Al derrumbarse reptó hacia abajo, hasta quedar derrotada junto a su compañero. Aún jadeaba al posarse de nuevo en su pecho, el vientre aún se le contraía.

Él la besó en la frente. Lo querría siempre por gestos como aquel, la hacían sentir segura.

Él alargó un brazo, pero ella se lo retuvo y lo devolvió a su sitio.

― Te he dicho que no fumes ― susurró ella, con un puchero en los labios.

Mendokusai… me mantiene las manos ocupadas.

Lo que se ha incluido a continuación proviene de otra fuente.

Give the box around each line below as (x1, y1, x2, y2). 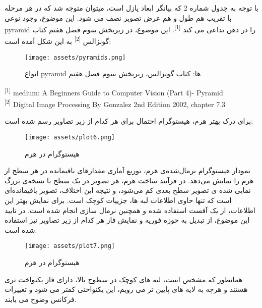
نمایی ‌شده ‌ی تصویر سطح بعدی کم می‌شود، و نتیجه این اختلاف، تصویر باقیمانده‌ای (5, 185, 251, 195)
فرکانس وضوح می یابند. (5, 293, 77, 304)
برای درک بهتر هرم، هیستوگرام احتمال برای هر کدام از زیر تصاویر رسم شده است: (5, 116, 253, 126)
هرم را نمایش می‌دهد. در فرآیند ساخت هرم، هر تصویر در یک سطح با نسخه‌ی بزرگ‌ (5, 175, 254, 185)
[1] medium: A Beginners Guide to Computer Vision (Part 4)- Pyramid (5, 85, 223, 97)
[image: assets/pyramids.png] (25, 54, 126, 61)
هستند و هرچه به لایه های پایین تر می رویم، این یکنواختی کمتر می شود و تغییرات (5, 284, 248, 294)
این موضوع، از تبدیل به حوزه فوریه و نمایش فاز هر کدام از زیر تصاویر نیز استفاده (5, 215, 250, 225)
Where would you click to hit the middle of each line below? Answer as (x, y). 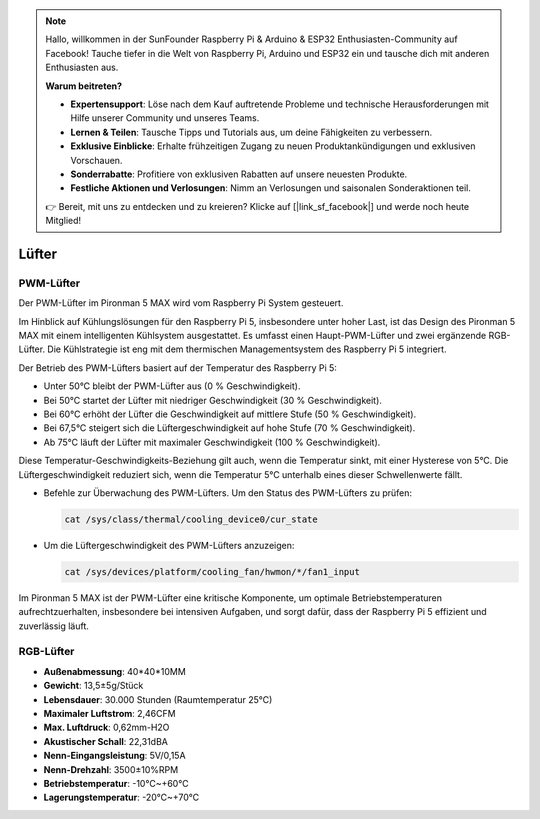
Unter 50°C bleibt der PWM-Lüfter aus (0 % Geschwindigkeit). (172, 386)
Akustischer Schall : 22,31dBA (106, 741)
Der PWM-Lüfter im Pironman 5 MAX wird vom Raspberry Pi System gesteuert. (181, 303)
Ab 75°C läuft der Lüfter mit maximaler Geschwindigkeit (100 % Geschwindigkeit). (212, 442)
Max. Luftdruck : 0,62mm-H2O (106, 727)
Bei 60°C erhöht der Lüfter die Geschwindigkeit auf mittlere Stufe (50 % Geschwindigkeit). (230, 414)
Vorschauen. (96, 160)
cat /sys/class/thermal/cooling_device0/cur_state (191, 519)
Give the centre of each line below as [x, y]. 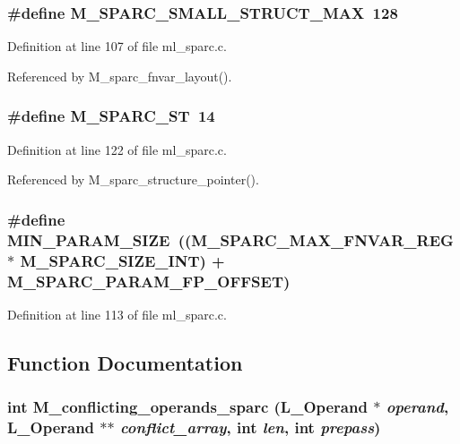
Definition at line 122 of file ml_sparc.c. [117, 149]
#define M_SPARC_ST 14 [111, 116]
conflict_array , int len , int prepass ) [250, 427]
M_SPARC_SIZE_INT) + [122, 260]
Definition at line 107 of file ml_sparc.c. [117, 46]
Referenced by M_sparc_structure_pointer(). [133, 179]
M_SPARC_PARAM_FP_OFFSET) [149, 281]
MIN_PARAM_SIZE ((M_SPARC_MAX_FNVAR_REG [230, 239]
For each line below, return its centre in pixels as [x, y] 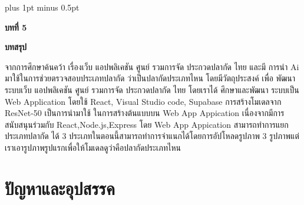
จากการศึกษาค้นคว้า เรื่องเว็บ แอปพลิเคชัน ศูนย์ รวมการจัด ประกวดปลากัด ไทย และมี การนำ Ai [152, 66]
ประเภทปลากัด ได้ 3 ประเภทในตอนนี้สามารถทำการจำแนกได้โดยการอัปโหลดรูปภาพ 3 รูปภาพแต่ [152, 136]
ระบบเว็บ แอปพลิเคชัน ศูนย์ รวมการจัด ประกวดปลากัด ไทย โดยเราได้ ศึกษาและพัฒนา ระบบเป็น [152, 89]
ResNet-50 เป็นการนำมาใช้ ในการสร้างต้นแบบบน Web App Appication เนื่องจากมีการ [145, 113]
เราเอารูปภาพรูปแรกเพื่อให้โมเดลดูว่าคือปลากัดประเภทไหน [93, 147]
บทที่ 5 [16, 27]
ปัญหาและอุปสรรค [60, 188]
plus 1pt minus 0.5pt [42, 7]
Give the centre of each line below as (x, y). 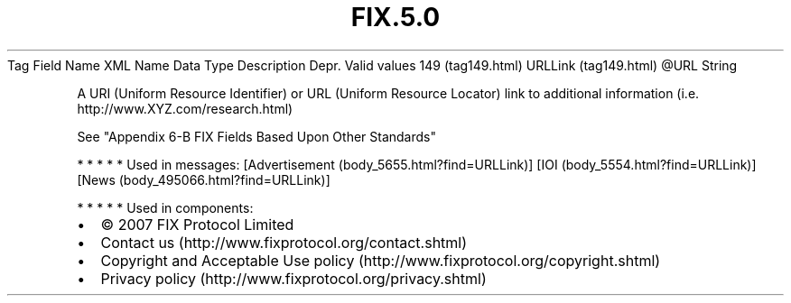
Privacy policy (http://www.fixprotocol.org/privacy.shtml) (293, 278)
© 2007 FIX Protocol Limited (197, 224)
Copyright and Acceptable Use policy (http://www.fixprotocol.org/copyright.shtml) (381, 260)
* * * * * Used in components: (165, 207)
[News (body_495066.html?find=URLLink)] (204, 179)
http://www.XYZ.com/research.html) (185, 108)
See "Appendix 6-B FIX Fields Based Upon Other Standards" (256, 136)
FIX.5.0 (395, 17)
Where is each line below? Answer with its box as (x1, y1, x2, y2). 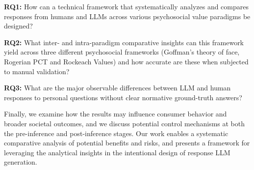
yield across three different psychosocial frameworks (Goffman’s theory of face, (4, 47, 240, 57)
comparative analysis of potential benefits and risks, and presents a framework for (4, 138, 250, 148)
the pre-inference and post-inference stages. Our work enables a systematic (4, 128, 229, 138)
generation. (4, 157, 37, 167)
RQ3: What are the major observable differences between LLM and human (4, 83, 231, 93)
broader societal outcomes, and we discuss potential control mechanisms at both (4, 118, 245, 128)
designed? (4, 21, 33, 31)
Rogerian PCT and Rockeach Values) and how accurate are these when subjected (4, 56, 249, 66)
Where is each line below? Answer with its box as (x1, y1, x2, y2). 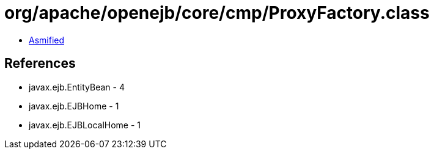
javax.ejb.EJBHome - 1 (29, 100, 119, 111)
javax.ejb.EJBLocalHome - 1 (29, 119, 141, 130)
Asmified (29, 34, 65, 45)
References (4, 56, 76, 71)
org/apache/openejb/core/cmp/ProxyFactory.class (4, 2, 430, 23)
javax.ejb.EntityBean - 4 (29, 81, 125, 92)

― ¿Qué te parece…? ― se elevó un tanto sobre él y ella misma colocó las manos, cálidas y aún húmedas, en sus pechos. Él sonrió.

― Es un buen trato.

― Cuando fumas, tu boca sabe a asfalto.

― Me gusta ese sabor tan fuerte.

Ella lo besó, entrelazando su lengua con la de él en un baile sensual y rítmico, mientras él la acariciaba, y llevaba las manos a las nalgas femeninas para apretarlas suavemente.

―… Pero prefiero el tuyo, megamisama… todos tus sabores… me vuelven loco…

La herida de su labio se había vuelto a abrir, pero ella lamía con tanta lujuria la sangre que no le importó. Dolían sus costillas bajo el peso de la mujer. Pero no se quejó. Por primera vez agradeció estar en aquella maldita rama, en ese jodido hospital de campaña.

No se oía nada alrededor. Decidió que, qué demonios, dejaría la batalla para más tarde.